Most upvoted comments

@Toxantron Npgsql 5.0 will be released at the same time as .NET 5.0, which means November 10th (two weeks away!). This is why I’m pushing out issues out of the release 😃 I’ve also updated the milestone with the date, thanks.

However, nothing is stopping us from making a 5.1 release at some point after 5.0, without waiting for .NET 6.0.

@roji I don’t have a concrete proposal yet. I agree with your points, especially that #2929 could be generally useful. That feature would probably be useful for me even if if the pool was fully optimized for my “sparse usage” case, as it will improve the behavior when load suddenly increases.

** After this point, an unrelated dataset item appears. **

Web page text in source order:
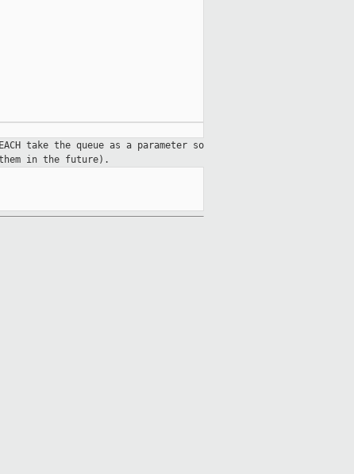
take the queue as a parameter so
in the future).

@Kharos do you have a concrete proposal in mind for changing the pruning algorithm? We chose a sampling-based approach because we didn’t want pruning to impact the hot paths of opening and closing pooled connections. That indeed will always have the disadvantage of missing activity that happens between the samples (like any sampling-based approach), but the alternative seems like it would slow down everyone for an issue that doesn’t seem to affect many.

As you wrote, it’s unlikely for a single pruning algorithm to fit all needs. #2929 does seem like it could be helpful in the general case, and that (with possibly tweaked MinPoolSize and MaxPoolSize) may provide a decent solution.

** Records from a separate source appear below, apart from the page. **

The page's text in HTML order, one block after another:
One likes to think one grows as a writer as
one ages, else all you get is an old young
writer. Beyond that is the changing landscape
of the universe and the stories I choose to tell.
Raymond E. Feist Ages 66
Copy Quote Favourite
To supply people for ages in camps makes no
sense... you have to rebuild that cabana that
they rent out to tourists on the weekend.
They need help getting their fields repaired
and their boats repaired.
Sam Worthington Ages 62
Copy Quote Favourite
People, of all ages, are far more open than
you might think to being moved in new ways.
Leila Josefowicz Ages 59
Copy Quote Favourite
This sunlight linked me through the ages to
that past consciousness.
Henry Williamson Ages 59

I’m also not against publicly exposing the necessary APIs to allow people to do their own pooling, although to do this properly we’d need to do quite a bit of design work, I think.

In any case, since 5.0 is coming up very soon and we don’t have a clear idea of what we want to do here, I’m going to move this out to 6.0, at least for now. Of course we can continue the discussion.

I am using the default of 10, yes. I can play with that parameter as well when I revisit it. As I wrote above it is “not nice” but in the greater picture it is not a problem, we have bigger fish to fry if we want to optimize our code.